US 6773522 B1
A process and device for producing a high-strength steel strip. In the process, liquid steel is cast in at least one continuous-casting machine (1) with one or more strands to form a slab and, utilizing the casting heat, is conveyed through a furnace device (7). The slab undergoes preliminary rolling in a preliminary rolling device (10) and, in a final rolling device (14), is finishing-rolled to form a steel strip with the desired final thickness. In a continuous, endless or semi-endless process, the slab undergoes preliminary rolling in, essentially, the austenitic range in the preliminary rolling device (10) and, in the final rolling device (14), is rolled in the austenitic range or, in at lest one stand of the final rolling device (14), is rolled in the two-phase austenitic-ferritic range, the austenitic or austenitic, ferritic rolled strip. After leaving the final rolling device (14), the strip is cooled rapidly to obtain the desired structure.

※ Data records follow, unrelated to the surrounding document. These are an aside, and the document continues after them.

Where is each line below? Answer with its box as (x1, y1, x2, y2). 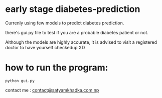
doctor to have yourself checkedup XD (5, 44, 85, 50)
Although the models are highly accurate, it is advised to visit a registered (5, 39, 157, 45)
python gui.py (5, 78, 35, 83)
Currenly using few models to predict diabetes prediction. (5, 20, 124, 26)
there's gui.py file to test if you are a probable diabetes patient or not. (5, 29, 149, 35)
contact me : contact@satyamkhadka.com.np (5, 87, 99, 93)
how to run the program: (5, 62, 108, 73)
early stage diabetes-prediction (5, 3, 140, 15)
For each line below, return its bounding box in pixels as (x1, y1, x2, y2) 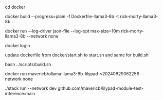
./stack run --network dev (5, 85, 57, 91)
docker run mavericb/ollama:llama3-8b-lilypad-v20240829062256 (5, 71, 140, 77)
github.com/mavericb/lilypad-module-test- (57, 85, 144, 91)
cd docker (5, 4, 26, 10)
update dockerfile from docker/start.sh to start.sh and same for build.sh (5, 52, 149, 58)
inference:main (5, 91, 36, 96)
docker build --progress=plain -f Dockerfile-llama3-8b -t (5, 14, 119, 19)
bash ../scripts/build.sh (5, 62, 51, 67)
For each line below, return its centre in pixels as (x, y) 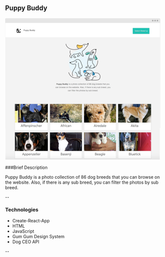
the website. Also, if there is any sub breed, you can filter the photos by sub (82, 182)
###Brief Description (26, 167)
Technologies (22, 210)
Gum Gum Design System (38, 236)
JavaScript (23, 231)
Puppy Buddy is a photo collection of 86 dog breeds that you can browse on (82, 177)
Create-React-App (31, 220)
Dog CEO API (26, 242)
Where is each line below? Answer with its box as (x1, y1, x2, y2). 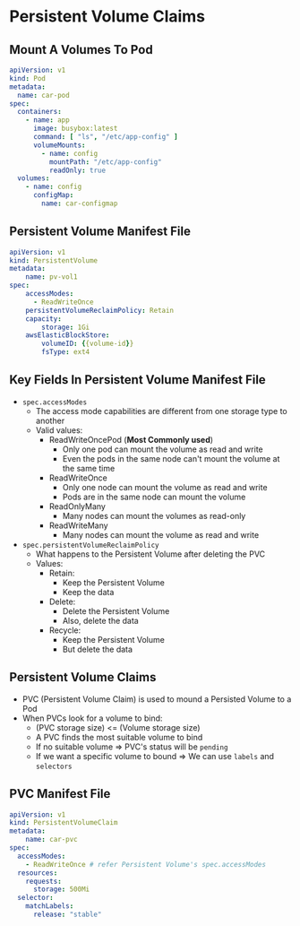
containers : (17, 108, 63, 117)
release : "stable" (32, 910, 102, 919)
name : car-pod (17, 91, 70, 100)
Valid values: (35, 424, 83, 436)
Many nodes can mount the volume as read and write (62, 529, 260, 540)
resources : (17, 868, 58, 878)
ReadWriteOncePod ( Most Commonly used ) (48, 434, 213, 445)
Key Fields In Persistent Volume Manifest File (9, 372, 266, 387)
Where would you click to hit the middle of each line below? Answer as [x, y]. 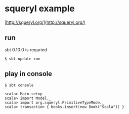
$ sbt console [19, 85]
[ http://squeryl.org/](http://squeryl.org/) [45, 22]
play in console [28, 74]
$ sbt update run [22, 59]
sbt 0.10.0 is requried [26, 49]
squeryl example [40, 9]
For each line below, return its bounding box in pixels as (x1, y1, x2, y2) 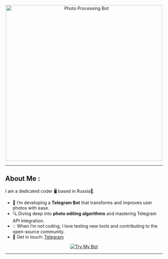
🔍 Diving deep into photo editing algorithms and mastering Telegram (12, 210, 156, 217)
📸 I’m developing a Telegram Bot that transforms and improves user (12, 200, 152, 206)
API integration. (12, 218, 44, 224)
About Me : (5, 175, 40, 183)
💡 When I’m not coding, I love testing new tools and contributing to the (12, 223, 157, 229)
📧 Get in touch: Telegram (12, 234, 64, 240)
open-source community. (12, 229, 65, 235)
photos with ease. (12, 205, 49, 211)
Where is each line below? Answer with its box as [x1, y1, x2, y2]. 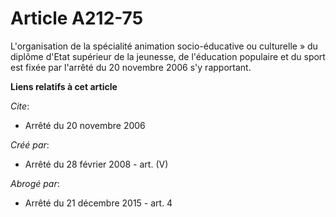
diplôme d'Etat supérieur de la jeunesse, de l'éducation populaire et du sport [10, 50, 326, 62]
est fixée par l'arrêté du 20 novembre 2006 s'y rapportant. [10, 61, 252, 73]
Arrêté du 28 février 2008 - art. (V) [24, 158, 169, 170]
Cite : [10, 100, 30, 112]
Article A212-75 [10, 7, 144, 30]
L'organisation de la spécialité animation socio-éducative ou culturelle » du [10, 40, 318, 52]
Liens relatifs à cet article [10, 80, 118, 92]
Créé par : [10, 138, 50, 151]
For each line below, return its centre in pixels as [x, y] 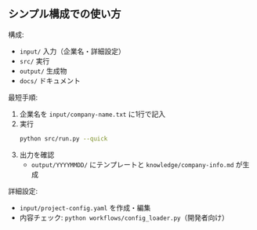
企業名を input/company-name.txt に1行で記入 [92, 114]
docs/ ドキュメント [50, 80]
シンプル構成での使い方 [65, 14]
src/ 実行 [34, 60]
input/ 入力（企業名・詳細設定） [72, 51]
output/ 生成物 [43, 71]
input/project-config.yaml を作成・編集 [85, 207]
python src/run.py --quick [63, 139]
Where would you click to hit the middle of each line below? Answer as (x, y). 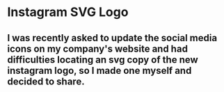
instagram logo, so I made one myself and (99, 70)
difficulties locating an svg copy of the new (103, 60)
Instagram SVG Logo (68, 12)
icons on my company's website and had (97, 48)
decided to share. (46, 81)
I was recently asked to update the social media (112, 38)
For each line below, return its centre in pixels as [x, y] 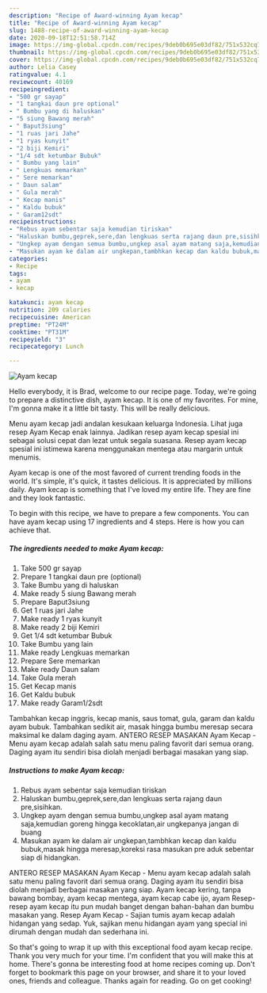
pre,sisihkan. [41, 807]
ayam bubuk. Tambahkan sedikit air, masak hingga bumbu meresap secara [131, 727]
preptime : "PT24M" [39, 325]
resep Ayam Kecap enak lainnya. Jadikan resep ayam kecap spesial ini [124, 432]
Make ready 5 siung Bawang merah [78, 594]
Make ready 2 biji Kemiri [60, 628]
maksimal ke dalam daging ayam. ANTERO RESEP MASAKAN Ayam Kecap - [133, 735]
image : [20, 45]
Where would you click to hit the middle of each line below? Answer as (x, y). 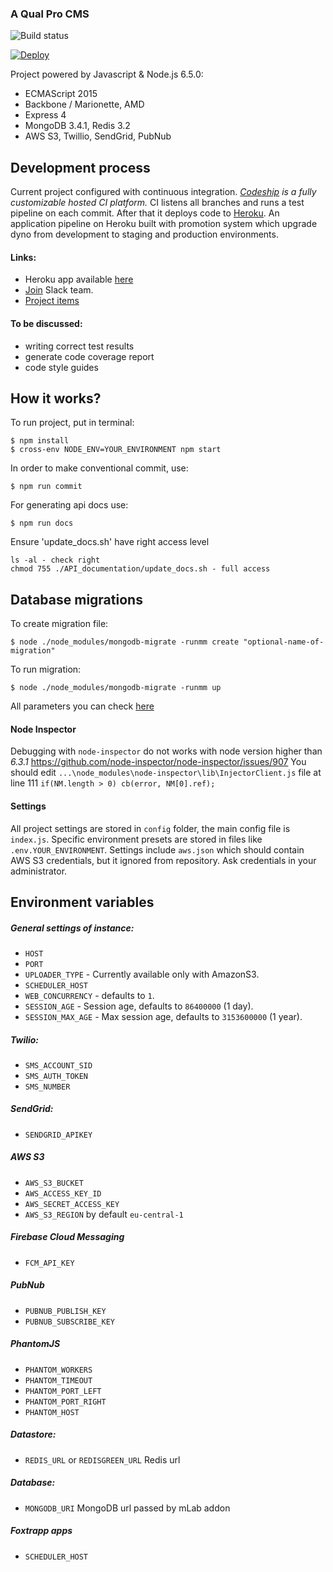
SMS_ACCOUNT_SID (58, 1065)
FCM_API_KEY (49, 1263)
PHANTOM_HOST (52, 1412)
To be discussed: (46, 323)
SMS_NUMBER (47, 1087)
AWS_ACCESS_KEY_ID (63, 1193)
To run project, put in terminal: (72, 423)
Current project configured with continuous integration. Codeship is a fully (163, 192)
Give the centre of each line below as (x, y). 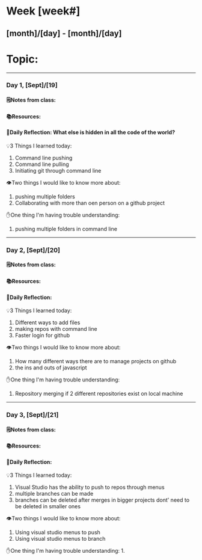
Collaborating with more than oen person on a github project (90, 203)
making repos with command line (56, 329)
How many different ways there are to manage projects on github (96, 362)
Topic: (22, 59)
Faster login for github (42, 336)
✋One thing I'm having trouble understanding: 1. (66, 551)
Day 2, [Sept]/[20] (33, 250)
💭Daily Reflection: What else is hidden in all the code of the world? (91, 132)
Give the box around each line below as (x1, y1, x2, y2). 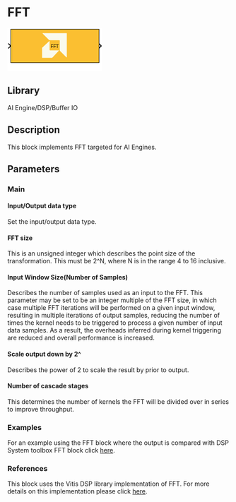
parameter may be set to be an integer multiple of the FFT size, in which (7, 296, 217, 304)
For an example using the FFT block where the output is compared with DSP (7, 438, 230, 447)
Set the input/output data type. (7, 217, 97, 226)
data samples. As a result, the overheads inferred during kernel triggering (7, 326, 221, 335)
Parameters (7, 163, 60, 175)
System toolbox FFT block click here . (7, 446, 115, 455)
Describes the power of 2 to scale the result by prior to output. (7, 365, 189, 374)
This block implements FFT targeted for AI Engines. (7, 143, 157, 151)
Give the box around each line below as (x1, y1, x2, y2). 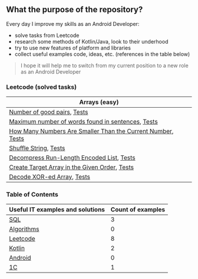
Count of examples (110, 205, 166, 214)
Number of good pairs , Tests (9, 108, 88, 117)
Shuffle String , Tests (9, 144, 65, 152)
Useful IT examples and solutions (9, 205, 105, 214)
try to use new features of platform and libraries (14, 44, 131, 51)
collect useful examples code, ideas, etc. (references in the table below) (14, 50, 190, 58)
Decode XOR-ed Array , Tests (9, 173, 90, 181)
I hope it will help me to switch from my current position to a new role (20, 62, 189, 69)
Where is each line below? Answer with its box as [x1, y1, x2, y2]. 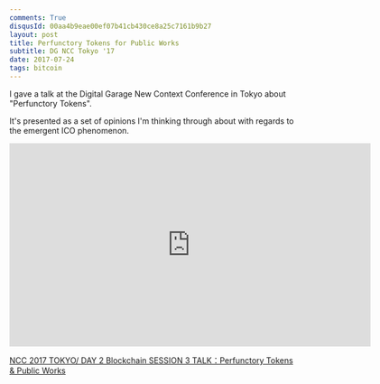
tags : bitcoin [9, 64, 63, 73]
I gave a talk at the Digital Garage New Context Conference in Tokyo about [9, 88, 286, 99]
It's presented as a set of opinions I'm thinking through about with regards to [9, 115, 294, 126]
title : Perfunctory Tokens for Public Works [9, 38, 180, 48]
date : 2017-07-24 [9, 55, 75, 64]
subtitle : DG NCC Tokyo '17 [9, 47, 116, 56]
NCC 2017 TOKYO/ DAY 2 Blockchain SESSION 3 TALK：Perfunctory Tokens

1. A process for producing high-strength steel strip comprising:
casting liquid steel in at least one continuous-casting machine with one or more strands to form a slab having a thickness of less than 150 mm;
conveying the slab, while utilizing casting heat, through a furnace device;
preliminarily rolling the slab with a preliminary rolling device, having at least one stand, to form a preliminarily rolled product;
finish-rolling the preliminarily rolled product in a final rolling device, having at least one stand, to form a steel strip with the desired final thickness,
wherein the slab undergoes said preliminary rolling in, essentially an austenitic range in the preliminary rolling device and, in the final rolling device rolling the preliminarily rolled product in an austenitic range or, in at least one said stand of the final rolling device, rolling in a two-phase austenitic-ferritic range, said preliminary rolling and said final rolling are both in an endless or semi-endless process; and
rapidly cooling the austenitic or austenitic-ferritic rolled strip, after leaving the final rolling device, in order to obtain a desired temperature.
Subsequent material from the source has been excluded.